Mientras se protegían de los elementos, estalló un trueno en el cielo, tan cerca que parecía originarse en el interior de la tienda. Eduardo se sobresaltó e imprecó. Sus hombres lo miraron con inquietud y, conociendo su estado de ánimo, trataron de pasar inadvertidos.
Había sido un día calamitoso para los ingleses. Tendría que haber sido el día en que el conde de Saint Pol les entregara San Quintín. Pero cuando las tropas inglesas se acercaron confiadamente a las puertas de la ciudad, el fragor de la artillería las desbandó.

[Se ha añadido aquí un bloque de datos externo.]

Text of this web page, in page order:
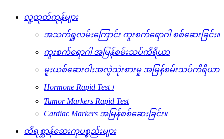
လူ့ထုတ်ကုန်များ
အသက်ရှူလမ်းကြောင်း ကူးစက်ရောဂါ စစ်ဆေးခြင်း။
ကူးစက်ရောဂါ အမြန်စမ်းသပ်ကိရိယာ
မူးယစ်ဆေးဝါးအလွဲသုံးစားမှု အမြန်စမ်းသပ်ကိရိယာ
Hormone Rapid Test ၊
Tumor Markers Rapid Test
Cardiac Markers အမြန်စစ်ဆေးခြင်း။
တိရစ္ဆာန်ဆေးကုပစ္စည်းများ
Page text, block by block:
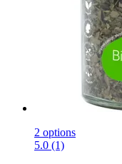
2 options
5.0 (1)
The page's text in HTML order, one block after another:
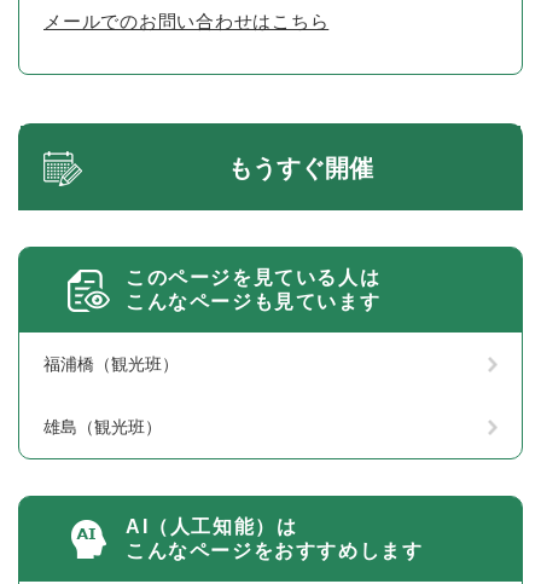
メールでのお問い合わせはこちら
もうすぐ開催
このページを見ている人は
こんなページも見ています
福浦橋（観光班）
雄島（観光班）
AI（人工知能）は
こんなページをおすすめします
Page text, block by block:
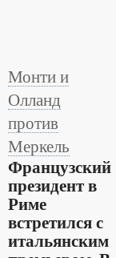
Монти и
Олланд
против
Меркель
Французский
президент в
Риме
встретился с
итальянским
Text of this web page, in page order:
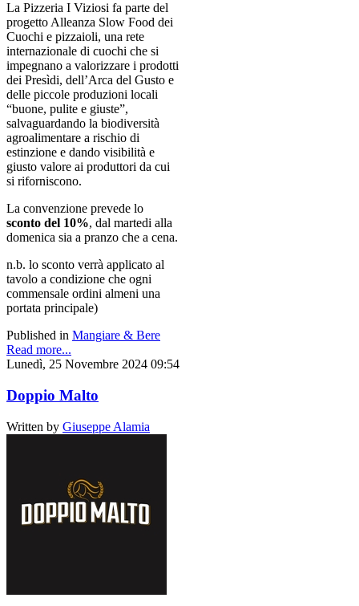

La traición de Saint Pol agotó la paciencia de Eduardo. Nunca había sentido gran entusiasmo por esta campaña en Francia. Pero la fiebre de la guerra era rampante en Inglaterra mientras la popularidad de Eduardo decrecía. La gente se quejaba de los gravosos impuestos, de los funcionarios corruptos y del alza de los precios. Las carreteras estaban infestadas de salteadores, los nobles y los sacerdotes abusaban del poder. Estos males no eran nuevos, y durante el reinado de Lancaster se habían denunciado con mayor virulencia. Pero Eduardo había creado expectativas que no podía satisfacer y muchos hombres y mujeres desilusionados empezaban a creer que poco importaba qué rey los gobernara, que los problemas que acuciaban su vida cotidiana serían los mismos con cualquier monarca.

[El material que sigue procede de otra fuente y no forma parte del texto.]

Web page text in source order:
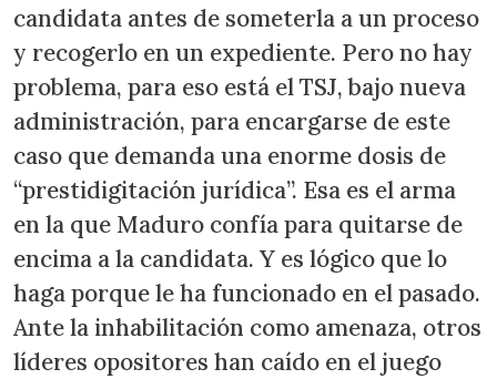
candidata antes de someterla a un proceso
y recogerlo en un expediente. Pero no hay
problema, para eso está el TSJ, bajo nueva
administración, para encargarse de este
caso que demanda una enorme dosis de
“prestidigitación jurídica”. Esa es el arma
en la que Maduro confía para quitarse de
encima a la candidata. Y es lógico que lo
haga porque le ha funcionado en el pasado.
Ante la inhabilitación como amenaza, otros
líderes opositores han caído en el juego

Reparando en esa corriente de descontento, y bajo la creciente presión de los Comunes, que estaban hartos de que les pidiera subsidios para la guerra y nunca los usara con ese propósito, Eduardo había visto la guerra con Francia como un medio para apaciguar el disenso y congraciarse con la opinión pública. Más aún, tenía un resentimiento legítimo contra el rey de Francia, no había olvidado todo lo que Luis había hecho para ayudar a Warwick en detrimento de él. Y aunque no esperaba prevalecer en su reclamación del trono francés, creía que una campaña exitosa le permitiría obtener los ducados de Normandía y Guienne.
Pero, desde el principio, nada había salido según lo planeado. Aunque Eduardo llegó a Calais el 4 de julio, su cuñado Carlos no se reunió con él hasta el 14, y se presentó sin el ejército borgoñón. Asegurándole que cumpliría su palabra, sin embargo, Carlos sugirió que el ejército inglés marchara sobre Champagne mientras sus tropas cruzaban Lorena, y ambas fuerzas se reunirían en Rheims, donde Eduardo sería coronado rey de Francia.
Eduardo había accedido, pero le esperaban más decepciones. El duque de Bretaña había insinuado que les brindaría apoyo militar, pero hasta ahora no lo había dado. Las diferencias entre Eduardo y Carlos se profundizaban a diario. Ambos eran porfiados, pues estaban acostumbrados a comandar pero no a negociar; para colmo, la tirantez aumentaba porque Carlos se negaba a permitir que los ingleses entraran en sus ciudades.
Y luego había sobrevenido ese desastre del viernes ante las murallas de San Quintín. Cuando el conde de Saint Pol envió a Carlos el mensaje de que estaba dispuesto a abrir las puertas de la ciudad a los ingleses, Eduardo tuvo sus dudas; hacía tiempo que el nombre de Saint Pol era sinónimo de traición y duplicidad. Pero Carlos estaba convencido de que esta vez Saint Pol actuaba de buena fe y Eduardo se dejó convencer.